#### TASK ITEM:
Reproduce the entries exactly and omit the pictures.
Start of RAW DATA
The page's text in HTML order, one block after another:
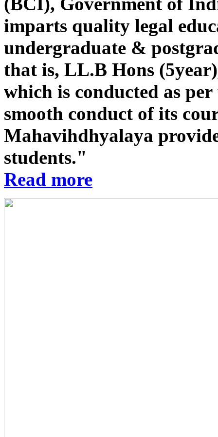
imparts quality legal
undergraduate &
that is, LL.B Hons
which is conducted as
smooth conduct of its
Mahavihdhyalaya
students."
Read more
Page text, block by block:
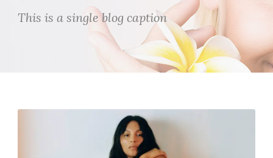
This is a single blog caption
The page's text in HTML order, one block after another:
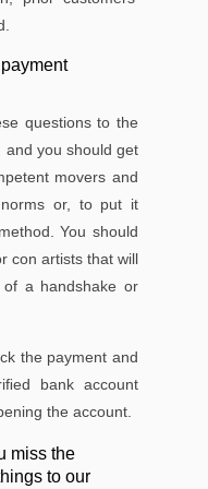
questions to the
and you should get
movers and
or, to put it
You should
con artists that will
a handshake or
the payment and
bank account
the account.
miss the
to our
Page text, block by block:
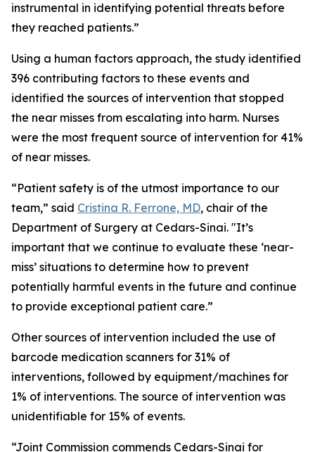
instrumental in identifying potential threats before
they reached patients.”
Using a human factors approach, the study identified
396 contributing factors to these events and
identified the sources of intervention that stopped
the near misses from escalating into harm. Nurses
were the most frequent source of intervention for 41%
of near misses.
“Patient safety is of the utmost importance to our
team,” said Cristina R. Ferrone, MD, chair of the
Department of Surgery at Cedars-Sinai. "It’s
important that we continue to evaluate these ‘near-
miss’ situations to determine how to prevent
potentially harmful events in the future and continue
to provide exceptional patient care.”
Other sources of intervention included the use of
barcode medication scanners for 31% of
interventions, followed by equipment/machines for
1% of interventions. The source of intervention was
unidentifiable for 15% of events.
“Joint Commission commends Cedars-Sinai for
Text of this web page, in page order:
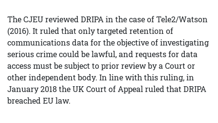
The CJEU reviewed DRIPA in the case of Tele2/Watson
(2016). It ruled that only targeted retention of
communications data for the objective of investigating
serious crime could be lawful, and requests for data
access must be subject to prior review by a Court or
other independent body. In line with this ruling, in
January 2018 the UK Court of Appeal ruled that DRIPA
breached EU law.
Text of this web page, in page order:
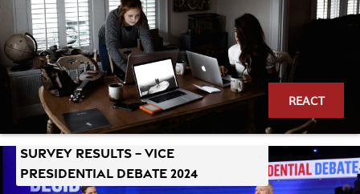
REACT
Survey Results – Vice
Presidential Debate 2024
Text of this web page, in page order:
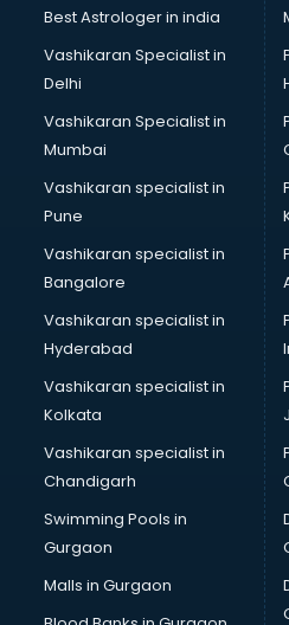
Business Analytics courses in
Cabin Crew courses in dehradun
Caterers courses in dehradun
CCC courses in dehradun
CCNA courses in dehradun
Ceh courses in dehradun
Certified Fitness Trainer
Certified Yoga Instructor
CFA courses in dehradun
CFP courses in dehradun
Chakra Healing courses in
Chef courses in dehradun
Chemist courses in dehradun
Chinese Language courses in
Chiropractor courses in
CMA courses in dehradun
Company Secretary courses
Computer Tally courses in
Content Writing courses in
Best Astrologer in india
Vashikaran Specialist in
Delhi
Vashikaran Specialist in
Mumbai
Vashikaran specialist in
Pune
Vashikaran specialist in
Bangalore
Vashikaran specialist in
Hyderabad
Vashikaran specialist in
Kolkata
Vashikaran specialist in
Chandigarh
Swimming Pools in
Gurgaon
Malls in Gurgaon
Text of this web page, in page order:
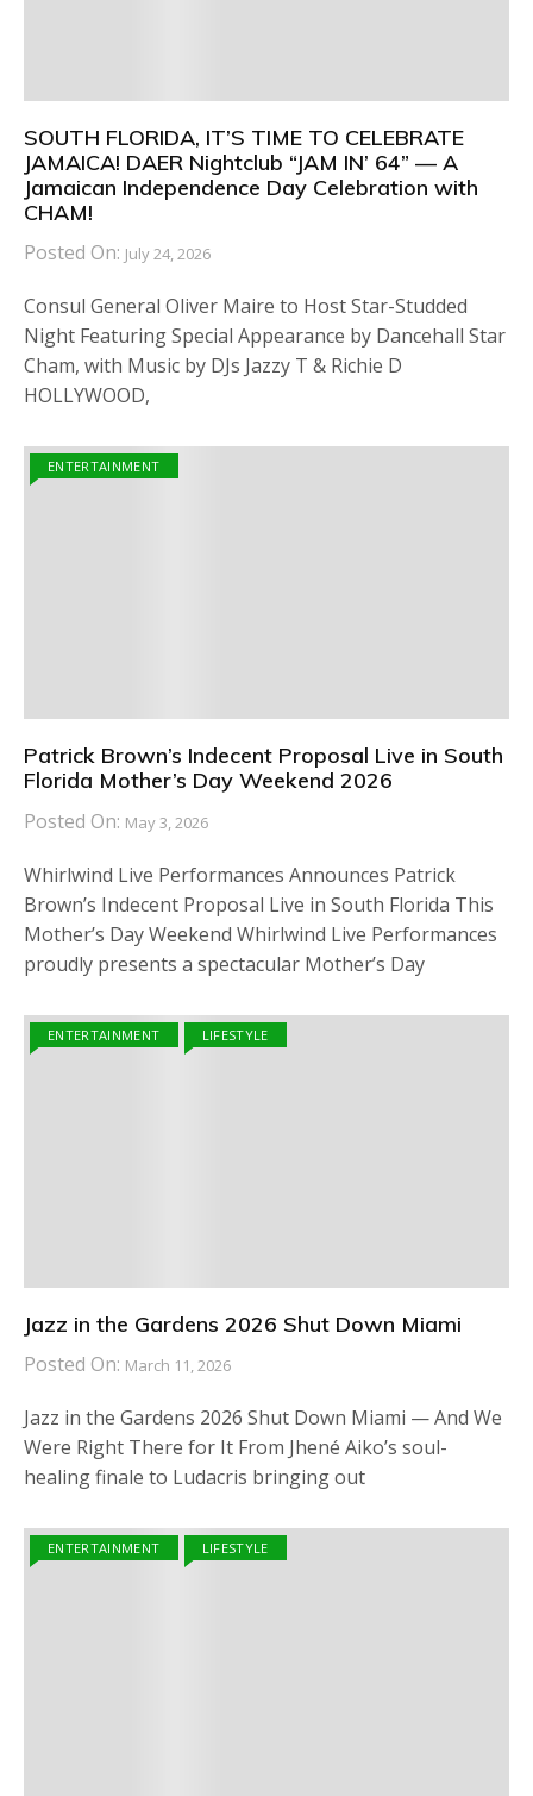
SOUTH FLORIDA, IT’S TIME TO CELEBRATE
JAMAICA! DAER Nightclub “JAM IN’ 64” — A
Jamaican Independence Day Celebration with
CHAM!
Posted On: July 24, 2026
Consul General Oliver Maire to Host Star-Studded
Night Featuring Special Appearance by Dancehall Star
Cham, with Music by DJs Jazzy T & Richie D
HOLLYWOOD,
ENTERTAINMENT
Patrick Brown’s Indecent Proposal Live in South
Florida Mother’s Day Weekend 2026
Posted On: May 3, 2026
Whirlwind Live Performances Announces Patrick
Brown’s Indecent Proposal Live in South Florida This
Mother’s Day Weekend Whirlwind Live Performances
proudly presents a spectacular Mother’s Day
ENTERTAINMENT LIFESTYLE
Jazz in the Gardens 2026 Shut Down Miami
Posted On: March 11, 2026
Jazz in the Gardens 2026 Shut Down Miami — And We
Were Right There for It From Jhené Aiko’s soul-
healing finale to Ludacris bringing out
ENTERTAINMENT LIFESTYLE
End of RAW DATA
#### EXPECTED ANSWER:
The page's text in HTML order, one block after another:
imparts quality legal
undergraduate &
that is, LL.B Hons
which is conducted as
smooth conduct of its
Mahavihdhyalaya
students."
Read more
Page text, block by block:
This is a single blog caption
The page's text in HTML order, one block after another:
questions to the
and you should get
movers and
or, to put it
You should
con artists that will
a handshake or
the payment and
bank account
the account.
miss the
to our
Page text, block by block:
instrumental in identifying potential threats before
they reached patients.”
Using a human factors approach, the study identified
396 contributing factors to these events and
identified the sources of intervention that stopped
the near misses from escalating into harm. Nurses
were the most frequent source of intervention for 41%
of near misses.
“Patient safety is of the utmost importance to our
team,” said Cristina R. Ferrone, MD, chair of the
Department of Surgery at Cedars-Sinai. "It’s
important that we continue to evaluate these ‘near-
miss’ situations to determine how to prevent
potentially harmful events in the future and continue
to provide exceptional patient care.”
Other sources of intervention included the use of
barcode medication scanners for 31% of
interventions, followed by equipment/machines for
1% of interventions. The source of intervention was
unidentifiable for 15% of events.
“Joint Commission commends Cedars-Sinai for
Text of this web page, in page order:
The CJEU reviewed DRIPA in the case of Tele2/Watson
(2016). It ruled that only targeted retention of
communications data for the objective of investigating
serious crime could be lawful, and requests for data
access must be subject to prior review by a Court or
other independent body. In line with this ruling, in
January 2018 the UK Court of Appeal ruled that DRIPA
breached EU law.
Text of this web page, in page order:
REACT
Survey Results – Vice
Presidential Debate 2024
Text of this web page, in page order:
Business Analytics courses in
Cabin Crew courses in dehradun
Caterers courses in dehradun
CCC courses in dehradun
CCNA courses in dehradun
Ceh courses in dehradun
Certified Fitness Trainer
Certified Yoga Instructor
CFA courses in dehradun
CFP courses in dehradun
Chakra Healing courses in
Chef courses in dehradun
Chemist courses in dehradun
Chinese Language courses in
Chiropractor courses in
CMA courses in dehradun
Company Secretary courses
Computer Tally courses in
Content Writing courses in
Best Astrologer in india
Vashikaran Specialist in
Delhi
Vashikaran Specialist in
Mumbai
Vashikaran specialist in
Pune
Vashikaran specialist in
Bangalore
Vashikaran specialist in
Hyderabad
Vashikaran specialist in
Kolkata
Vashikaran specialist in
Chandigarh
Swimming Pools in
Gurgaon
Malls in Gurgaon
Text of this web page, in page order:
SOUTH FLORIDA, IT’S TIME TO CELEBRATE
JAMAICA! DAER Nightclub “JAM IN’ 64” — A
Jamaican Independence Day Celebration with
CHAM!
Posted On: July 24, 2026
Consul General Oliver Maire to Host Star-Studded
Night Featuring Special Appearance by Dancehall Star
Cham, with Music by DJs Jazzy T & Richie D
HOLLYWOOD,
ENTERTAINMENT
Patrick Brown’s Indecent Proposal Live in South
Florida Mother’s Day Weekend 2026
Posted On: May 3, 2026
Whirlwind Live Performances Announces Patrick
Brown’s Indecent Proposal Live in South Florida This
Mother’s Day Weekend Whirlwind Live Performances
proudly presents a spectacular Mother’s Day
ENTERTAINMENT LIFESTYLE
Jazz in the Gardens 2026 Shut Down Miami
Posted On: March 11, 2026
Jazz in the Gardens 2026 Shut Down Miami — And We
Were Right There for It From Jhené Aiko’s soul-
healing finale to Ludacris bringing out
ENTERTAINMENT LIFESTYLE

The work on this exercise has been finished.